Altering the table structure

As explained above, a table row is a vector of bytes, serialized by the contract. Also, the serialization format is not flexible enough to allow modifying the structure and be able to read the old rows. Also the secondary indexes are only updated on inserting or modifying the rows.
So, if you really need to modify the fields in a table, or modify a secondary index definition, it can only be done on an empty table if you're using the standard CDT classes. It's still possible to implement a low-level iterator which would scan the table and apply changes in each row, but this would render the table unusable for the time of migration.
If a migration contract rewrites a table (for example, by copying each row into a new table and erasing the old row), the information about original RAM payers is lost, so the migrated data rows would have the admin account or the contract itself as a RAM payer.
Sometimes it is sufficient to just create an additional table which would supply additional data for the same primary index values as in the original table. The drawback is that an additional row lookup will require more CPU time.

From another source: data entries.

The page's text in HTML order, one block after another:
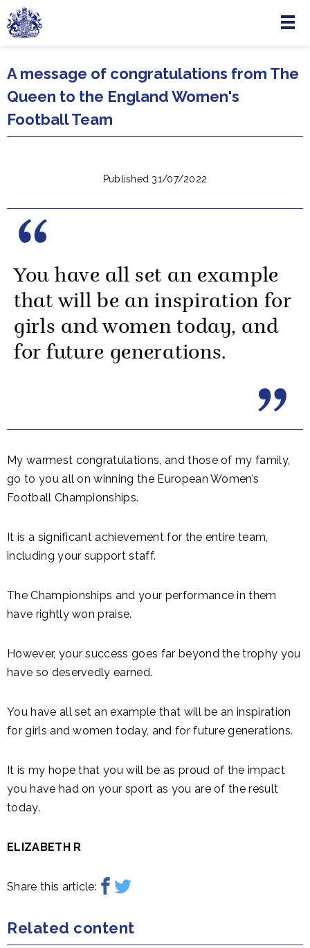
Skip to main content
Menu
A message of congratulations from The
Queen to the England Women's
Football Team
Published 31/07/2022
You have all set an example
that will be an inspiration for
girls and women today, and
for future generations.
My warmest congratulations, and those of my family,
go to you all on winning the European Women’s
Football Championships.
It is a significant achievement for the entire team,
including your support staff.
The Championships and your performance in them
have rightly won praise.
However, your success goes far beyond the trophy you
have so deservedly earned.
You have all set an example that will be an inspiration
for girls and women today, and for future generations.
It is my hope that you will be as proud of the impact
you have had on your sport as you are of the result
today.
ELIZABETH R
Share this article:
Related content
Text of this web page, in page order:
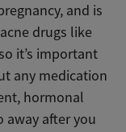
and is
drugs like
it’s important
any medication
hormonal
away after you
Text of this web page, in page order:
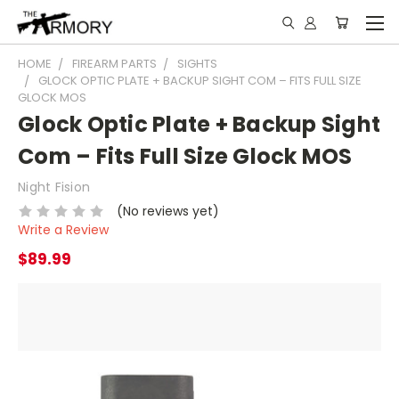
HOME FIREARM PARTS
SIGHTS
GLOCK OPTIC PLATE + BACKUP SIGHT COM – FITS FULL SIZE
GLOCK MOS
Glock Optic Plate + Backup Sight
Com – Fits Full Size Glock MOS
Night Fision
(No reviews yet)
Write a Review
$89.99
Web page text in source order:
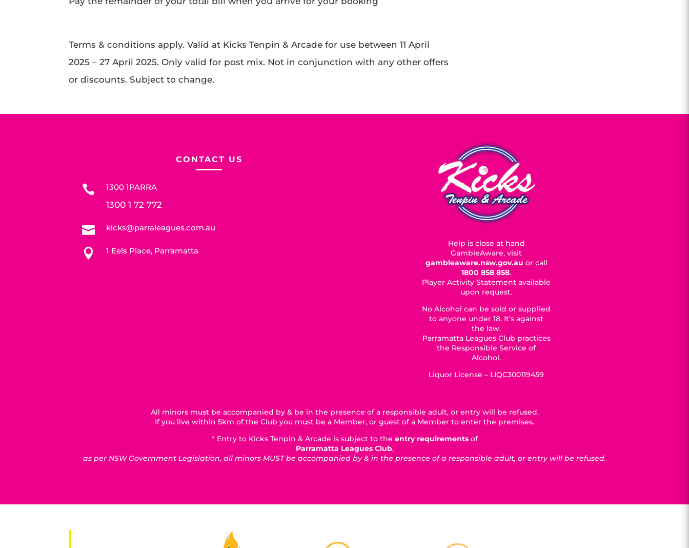
Terms & conditions apply. Valid at Kicks Tenpin & Arcade for use between 11 April
2025 – 27 April 2025. Only valid for post mix. Not in conjunction with any other offers
or discounts. Subject to change.
CONTACT US
 1300 1PARRA
1300 1 72 772
 kicks@parraleagues.com.au
 1 Eels Place, Parramatta
Help is close at hand
GambleAware, visit
gambleaware.nsw.gov.au or call
1800 858 858.
Player Activity Statement available
upon request.
No Alcohol can be sold or supplied
to anyone under 18. It’s against
the law.
Parramatta Leagues Club practices
the Responsible Service of
Alcohol.
Liquor License – LIQC300119459
All minors must be accompanied by & be in the presence of a responsible adult, or entry will be refused.
If you live within 5km of the Club you must be a Member, or guest of a Member to enter the premises.
* Entry to Kicks Tenpin & Arcade is subject to the entry requirementsof
Parramatta Leagues Club,
as per NSW Government Legislation, all minors MUST be accompanied by & in the presence of a responsible adult, or entry will be refused.

Storing binary data as binary

Quite often a contract needs to store data that is originally in binary form, but there is a common user-friendly representation (such as IPFS links, Ethereum or Bitcoin addresses, etc.). If a contract stores this data in this user-friendly text representation, the amount of used RAM is significantly higher than necessary (for example, a hexadecimal string of an Ethereum address, with 0x prefix, is 42 bytes long. But it represents 20 bytes of the actual address). In addition, if a contract processes this data somehow, it will have to spend the CPU time on string conversion.
It always makes sense to store the binary data in its original binary form in a vector of bytes: std::vector<uint8_t> , which is reflected by bytes type in the ABI. The HTTP API in nodeos will convert such data to and from hexadecimal string format automatically (although it won't contain the 0x prefix).
It is worth reminding that SHA-256 is not the only possible way to address IPFS files, and the format is well described.